(Records from a data source)
=== Section Start ===

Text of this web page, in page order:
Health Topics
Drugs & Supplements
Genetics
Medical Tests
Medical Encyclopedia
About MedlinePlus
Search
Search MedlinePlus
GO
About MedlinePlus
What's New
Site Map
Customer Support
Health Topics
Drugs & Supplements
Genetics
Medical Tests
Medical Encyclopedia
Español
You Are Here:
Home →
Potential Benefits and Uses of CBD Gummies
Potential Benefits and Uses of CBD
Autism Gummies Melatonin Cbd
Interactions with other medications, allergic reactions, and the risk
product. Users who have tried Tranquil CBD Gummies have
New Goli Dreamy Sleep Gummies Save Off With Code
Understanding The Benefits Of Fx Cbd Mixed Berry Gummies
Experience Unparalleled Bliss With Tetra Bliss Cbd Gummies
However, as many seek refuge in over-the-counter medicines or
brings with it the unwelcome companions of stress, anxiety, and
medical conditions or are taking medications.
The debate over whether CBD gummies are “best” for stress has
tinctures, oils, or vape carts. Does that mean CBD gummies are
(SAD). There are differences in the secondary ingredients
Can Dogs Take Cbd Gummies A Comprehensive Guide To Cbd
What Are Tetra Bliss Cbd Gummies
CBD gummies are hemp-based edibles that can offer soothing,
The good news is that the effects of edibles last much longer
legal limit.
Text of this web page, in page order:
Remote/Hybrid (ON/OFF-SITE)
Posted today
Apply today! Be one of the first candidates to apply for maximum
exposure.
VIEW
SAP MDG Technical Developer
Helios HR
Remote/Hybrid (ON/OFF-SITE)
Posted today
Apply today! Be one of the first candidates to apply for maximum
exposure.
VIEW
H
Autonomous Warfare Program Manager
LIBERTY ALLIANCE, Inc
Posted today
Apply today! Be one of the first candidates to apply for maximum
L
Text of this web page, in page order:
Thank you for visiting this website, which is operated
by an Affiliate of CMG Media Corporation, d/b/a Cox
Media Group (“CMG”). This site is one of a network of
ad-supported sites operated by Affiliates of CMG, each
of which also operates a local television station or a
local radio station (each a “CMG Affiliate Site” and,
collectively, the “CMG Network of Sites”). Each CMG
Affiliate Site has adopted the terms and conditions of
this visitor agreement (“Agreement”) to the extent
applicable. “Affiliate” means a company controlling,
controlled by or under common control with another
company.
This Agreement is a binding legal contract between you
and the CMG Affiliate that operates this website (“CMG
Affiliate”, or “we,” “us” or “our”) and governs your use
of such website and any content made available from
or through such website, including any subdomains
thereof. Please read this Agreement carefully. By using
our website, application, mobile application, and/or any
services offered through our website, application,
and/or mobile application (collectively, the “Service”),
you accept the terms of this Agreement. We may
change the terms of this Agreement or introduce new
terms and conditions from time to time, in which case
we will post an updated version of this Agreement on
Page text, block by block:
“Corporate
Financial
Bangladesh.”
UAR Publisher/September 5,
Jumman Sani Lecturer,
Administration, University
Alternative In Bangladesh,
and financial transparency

=== Section End ===

Activity — For the lines above, output exactly those from the line containing "Experience Unparalleled Bliss" through the line containing "What Are Tetra Bliss Cbd Gummies", and skip the others.

Response box —
Experience Unparalleled Bliss With Tetra Bliss Cbd Gummies
However, as many seek refuge in over-the-counter medicines or
brings with it the unwelcome companions of stress, anxiety, and
medical conditions or are taking medications.
The debate over whether CBD gummies are “best” for stress has
tinctures, oils, or vape carts. Does that mean CBD gummies are
(SAD). There are differences in the secondary ingredients
Can Dogs Take Cbd Gummies A Comprehensive Guide To Cbd
What Are Tetra Bliss Cbd Gummies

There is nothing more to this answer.